Things We Do for No Reason: Hospitalization for the Evaluation of Patients with Low-Risk Chest Pain

The TIMI risk score, the most well-known model, assesses risk based on the presence or absence of 7 characteristics (Appendix 1). It should be noted that the patient population studied for initial validation of this model comprised high-risk patients with unstable angina or non-ST elevation myocardial infarction who would benefit from early or urgent invasive therapy.⁸ In this population, TIMI scores of 0-1 are associated with low risk, with a 4.7% risk of ACS at 14 days.⁸ In another study of patients presenting to ED with undifferentiated chest pain and a TIMI score of zero, the risk of MACE at 30 days was approximately 2%.⁹

The HEART score is also used for patients presenting to ED with undifferentiated chest pain and assesses 5 separate variables scored 0–2 (Appendix 2). The original research gave a score of 2 to a troponin I level greater than twice the upper limit of the normal level,¹⁰ whereas a subsequent validation study gave a score of 2 to a troponin I or T level greater than or equal to 3 times the upper limit of the normal level.¹¹ Patients are considered at low, intermediate, and high risk based on scores of 0–3, 4–6, and 7–10, respectively.^10,11 Backus et al. performed a prospective randomized trial of 2388 patients who presented to ED with chest pain to validate the HEART score and compare it to the TIMI risk score. The HEART score performed better than the TIMI risk score in low-risk patients, with TIMI scores of 0-1 and HEART scores of 0–3 having a 6-week MACE risk of 2.8% and 1.7%, respectively.¹¹

A HEART pathway was developed that combines the HEART score with serial troponin I assays assessed at the time of initial presentation and approximately 3 h later.¹² Mahler et al. randomized 282 patients presenting to ED with chest pain to either the HEART pathway or conventional care. Patients with low-risk HEART scores and an abnormal troponin I level were admitted for cardiology consultation, whereas discharge was recommended for those with low scores and a normal troponin I level. Despite nearly 20% of the study cohort having a history of myocardial infarction, percutaneous coronary intervention, or coronary artery bypass grafting, approximately 40% of patients in the HEART pathway were identified as low risk, increasing early discharge rates by 21.3% and decreasing the average LOS by 12 h. No low-risk patient suffered a MACE within 30 days, and the HEART pathway had a sensitivity and a negative predictive value of approximately 99%.

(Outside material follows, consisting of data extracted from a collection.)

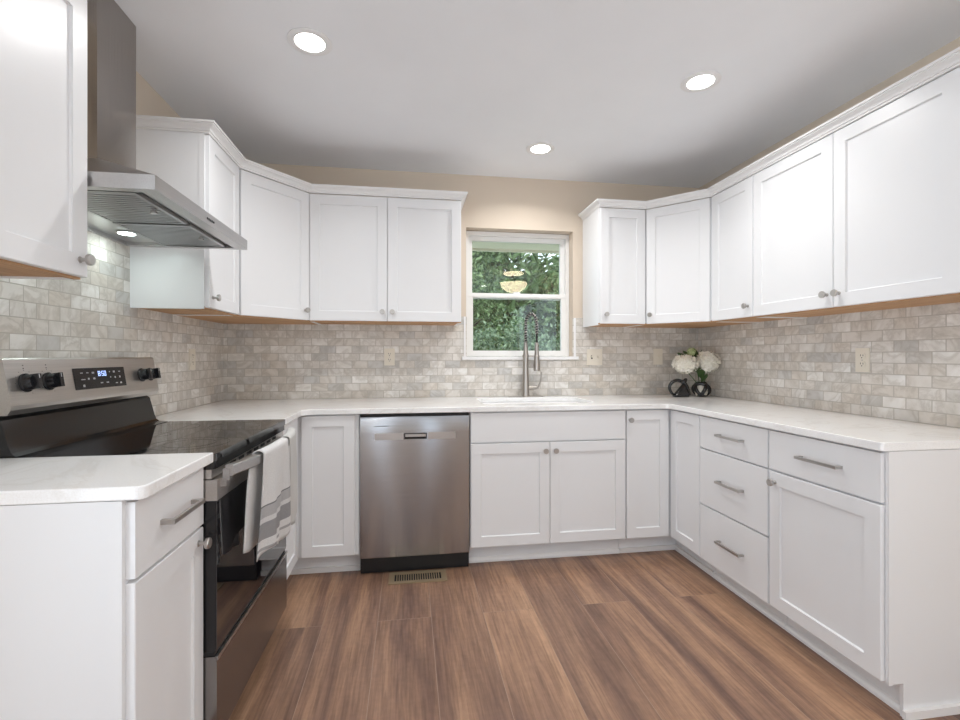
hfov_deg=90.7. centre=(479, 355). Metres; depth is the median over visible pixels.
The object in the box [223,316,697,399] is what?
backsplash
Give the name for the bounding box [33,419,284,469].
cooktop
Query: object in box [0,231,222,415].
tile backsplash
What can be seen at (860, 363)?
receptacle
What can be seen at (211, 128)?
crown molding
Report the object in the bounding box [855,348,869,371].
wall outlet
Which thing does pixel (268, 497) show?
dish towel
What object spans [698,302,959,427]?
tile backsplash
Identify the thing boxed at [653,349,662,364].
wall switch
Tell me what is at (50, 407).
range
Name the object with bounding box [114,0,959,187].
ceiling
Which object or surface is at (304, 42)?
diffuser
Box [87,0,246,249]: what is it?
range hood
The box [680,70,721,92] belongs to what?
recessed light
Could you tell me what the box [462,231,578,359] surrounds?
window
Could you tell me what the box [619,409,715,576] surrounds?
base cabinet
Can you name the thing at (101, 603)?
base cabinet
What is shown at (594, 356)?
wall switch
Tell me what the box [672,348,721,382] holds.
bunch
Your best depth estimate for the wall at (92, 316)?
1.93 m
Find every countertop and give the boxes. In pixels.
[0,453,212,505]
[156,394,959,451]
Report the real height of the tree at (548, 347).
2.740 m
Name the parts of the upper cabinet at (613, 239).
panel
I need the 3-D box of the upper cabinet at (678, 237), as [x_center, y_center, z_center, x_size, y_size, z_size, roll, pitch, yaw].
[1.394,-0.595,3.224,0.603,0.771,0.611,0,0,-9]
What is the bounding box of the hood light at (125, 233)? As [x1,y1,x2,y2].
[115,231,137,235]
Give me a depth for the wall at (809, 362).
2.33 m
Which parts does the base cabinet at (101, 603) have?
panel, drawer, door, handle, knob
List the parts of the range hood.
filter knob
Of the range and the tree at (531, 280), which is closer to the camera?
the range
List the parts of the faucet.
deck plate, holder arm
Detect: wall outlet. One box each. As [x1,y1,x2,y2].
[189,349,195,369]
[384,349,394,365]
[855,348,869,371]
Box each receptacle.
[858,353,865,358]
[858,361,865,366]
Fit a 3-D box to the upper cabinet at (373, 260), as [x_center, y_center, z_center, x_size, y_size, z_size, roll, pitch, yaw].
[-0.594,-0.594,3.057,0.921,0.772,0.354,0,0,-9]
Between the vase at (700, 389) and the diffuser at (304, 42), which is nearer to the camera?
the diffuser at (304, 42)
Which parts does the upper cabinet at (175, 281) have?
panel, panel, knob, door
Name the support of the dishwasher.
on the floor
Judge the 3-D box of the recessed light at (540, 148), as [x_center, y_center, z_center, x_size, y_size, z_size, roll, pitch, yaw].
[0.369,-1.263,2.891,0.172,0.006,0.172,0,0,-9]
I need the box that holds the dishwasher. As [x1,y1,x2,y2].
[360,412,468,572]
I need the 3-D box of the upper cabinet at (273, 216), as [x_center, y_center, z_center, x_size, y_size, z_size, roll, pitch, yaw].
[-1.315,-0.595,2.796,0.616,0.771,0.653,0,0,-9]
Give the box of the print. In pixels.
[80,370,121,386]
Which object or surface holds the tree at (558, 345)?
on the lawn
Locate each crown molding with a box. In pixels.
[136,115,467,210]
[578,47,959,220]
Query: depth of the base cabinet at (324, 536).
2.56 m
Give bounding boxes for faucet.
[508,312,543,396]
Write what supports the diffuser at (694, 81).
attached to the recessed light at (703, 80)
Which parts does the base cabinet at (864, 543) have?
knob, handle, drawer, door, shoe molding, panel, shoe molding
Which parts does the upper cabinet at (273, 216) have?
panel, door
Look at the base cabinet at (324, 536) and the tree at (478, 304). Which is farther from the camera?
the tree at (478, 304)
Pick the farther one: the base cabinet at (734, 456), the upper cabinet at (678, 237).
the upper cabinet at (678, 237)
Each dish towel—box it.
[243,437,290,561]
[281,427,296,524]
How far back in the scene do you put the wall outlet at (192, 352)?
2.61 m
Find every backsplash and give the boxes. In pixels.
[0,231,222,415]
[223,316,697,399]
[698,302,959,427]
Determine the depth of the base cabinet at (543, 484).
2.73 m
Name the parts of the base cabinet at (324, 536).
door, shoe molding, door
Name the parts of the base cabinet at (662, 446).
door, shoe molding, door
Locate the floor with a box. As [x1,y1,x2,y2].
[229,550,959,719]
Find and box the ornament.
[668,378,690,396]
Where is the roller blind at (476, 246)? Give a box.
[472,242,558,253]
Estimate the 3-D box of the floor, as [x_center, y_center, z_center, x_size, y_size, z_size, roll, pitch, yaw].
[0.509,1.260,-0.136,3.658,0.120,7.300,0,0,-9]
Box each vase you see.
[691,381,711,396]
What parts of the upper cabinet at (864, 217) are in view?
door, knob, knob, panel, door
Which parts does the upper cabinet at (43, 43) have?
panel, knob
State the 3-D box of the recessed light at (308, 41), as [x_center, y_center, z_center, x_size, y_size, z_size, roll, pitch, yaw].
[-0.685,-1.263,1.909,0.172,0.006,0.172,0,0,-9]
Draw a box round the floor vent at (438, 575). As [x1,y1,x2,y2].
[388,569,446,584]
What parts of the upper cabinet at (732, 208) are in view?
door, knob, panel
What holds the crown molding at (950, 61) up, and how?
on the upper cabinet at (613, 239)
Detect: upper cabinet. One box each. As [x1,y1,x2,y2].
[0,0,95,279]
[130,129,238,315]
[176,169,317,324]
[309,194,460,325]
[583,208,644,327]
[626,197,746,327]
[712,176,793,322]
[753,67,959,317]
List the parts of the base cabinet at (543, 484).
door, shoe molding, drawer panel, door
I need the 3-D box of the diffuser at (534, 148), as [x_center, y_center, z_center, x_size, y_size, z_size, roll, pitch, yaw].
[0.369,-1.264,2.891,0.115,0.003,0.115,0,0,-9]
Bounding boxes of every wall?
[0,71,222,415]
[223,163,698,399]
[698,37,959,427]
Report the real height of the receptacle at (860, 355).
0.029 m
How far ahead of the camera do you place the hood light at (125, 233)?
1.84 m
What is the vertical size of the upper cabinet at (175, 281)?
0.772 m
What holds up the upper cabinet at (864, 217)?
attached to the wall at (809, 362)
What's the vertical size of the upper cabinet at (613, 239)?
0.772 m
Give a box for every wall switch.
[587,349,601,364]
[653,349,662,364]
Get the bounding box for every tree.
[472,251,529,350]
[472,251,559,350]
[473,300,559,350]
[534,271,559,348]
[542,315,559,350]
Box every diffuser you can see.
[295,33,324,51]
[531,145,549,152]
[687,75,714,88]
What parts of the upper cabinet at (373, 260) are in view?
door, panel, door
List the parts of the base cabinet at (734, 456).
handle, handle, handle, drawer, drawer, drawer, shoe molding
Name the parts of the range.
knob, knob, control panel, knob, knob, vent trim, oven door, storage drawer, door glass, handle
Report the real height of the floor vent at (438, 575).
0.005 m
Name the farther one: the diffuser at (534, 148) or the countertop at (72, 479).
the diffuser at (534, 148)
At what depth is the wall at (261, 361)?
3.30 m
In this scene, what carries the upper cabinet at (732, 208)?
attached to the wall at (809, 362)
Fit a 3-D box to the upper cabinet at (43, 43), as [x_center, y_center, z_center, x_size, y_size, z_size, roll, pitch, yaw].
[-1.197,-0.594,1.117,0.354,0.772,0.329,0,0,-9]
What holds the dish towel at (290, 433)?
hanging from the range
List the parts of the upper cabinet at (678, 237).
door, panel
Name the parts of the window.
sash, sash, sill
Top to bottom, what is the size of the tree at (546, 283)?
5.929 m
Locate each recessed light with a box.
[287,27,331,55]
[526,142,554,154]
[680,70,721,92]
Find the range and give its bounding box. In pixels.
[0,357,289,719]
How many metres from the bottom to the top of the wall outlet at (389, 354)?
0.115 m
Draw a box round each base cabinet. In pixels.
[0,468,211,719]
[283,414,359,578]
[469,401,624,562]
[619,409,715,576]
[700,415,787,628]
[766,429,959,719]
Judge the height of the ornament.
0.132 m
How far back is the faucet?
3.29 m
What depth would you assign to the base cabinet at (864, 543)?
1.61 m
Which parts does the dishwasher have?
toe plate, foot plate, pocket handle
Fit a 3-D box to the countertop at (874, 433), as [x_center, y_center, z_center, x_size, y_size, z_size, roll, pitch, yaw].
[0.134,0.299,2.357,3.338,0.030,1.939,0,0,-9]

Costs and Harms of Hospitalization for Cardiac Testing

Hospitalization carries measurable risks.^13,14 Between 2008 and 2013, Weinstock et al. evaluated the outcomes of patients presenting with chest pain who were placed in an observation unit for suspected ACS.¹⁵ Low-risk patients were defined as those with normal ECGs (no ischemic changes), 2 negative troponin tests performed 60–420 min apart (no particular troponin assay specified), and stable vital signs. They identified 7266 patients who were considered to have low risk, among whom 4 (0.06%) had an adverse outcome in the hospital (eg, life-threatening arrhythmia, ST-segment elevation myocardial infarction, cardiac or respiratory arrest, or death); 3 among the 4 patients had a cardiac-related adverse outcome. The overall risk of adverse outcomes due to cardiac causes was 1 in 2422 admissions (0.04%). The authors compared their results with the reported risk of 1 in 164 admissions for preventable adverse events contributing to patient death during routine hospitalization (eg, medication or procedure errors).¹⁴

Outpatient CST can be reliably and safely performed for patients with chest pain.^16-18 There is no clear evidence that earlier CST leads to improved patient outcomes, and CST in the absence of acute ischemia (or ACS) increases the rates of angiography and revascularization without improvements in the rate of myocardial infarction.^19-21 Given the costs of in-hospital observation⁴ and the dubious benefits of providing CST for patients with low-risk chest pain, admitting all patients with low-risk chest pain exposes them to costs and harms with little potential benefit.

Patients presenting with chest pain with either dynamic ECG changes or an elevated troponin level require hospitalization for further ACS diagnosis and treatment. When ACS cannot be clearly diagnosed at the initial evaluation, healthcare providers should use clinical risk prediction models to stratify patients. Those deemed to be at an intermediate or high risk by these models should be hospitalized for further evaluation, as should those at low risk but for whom access to outpatient follow-up is difficult (eg, those without health insurance).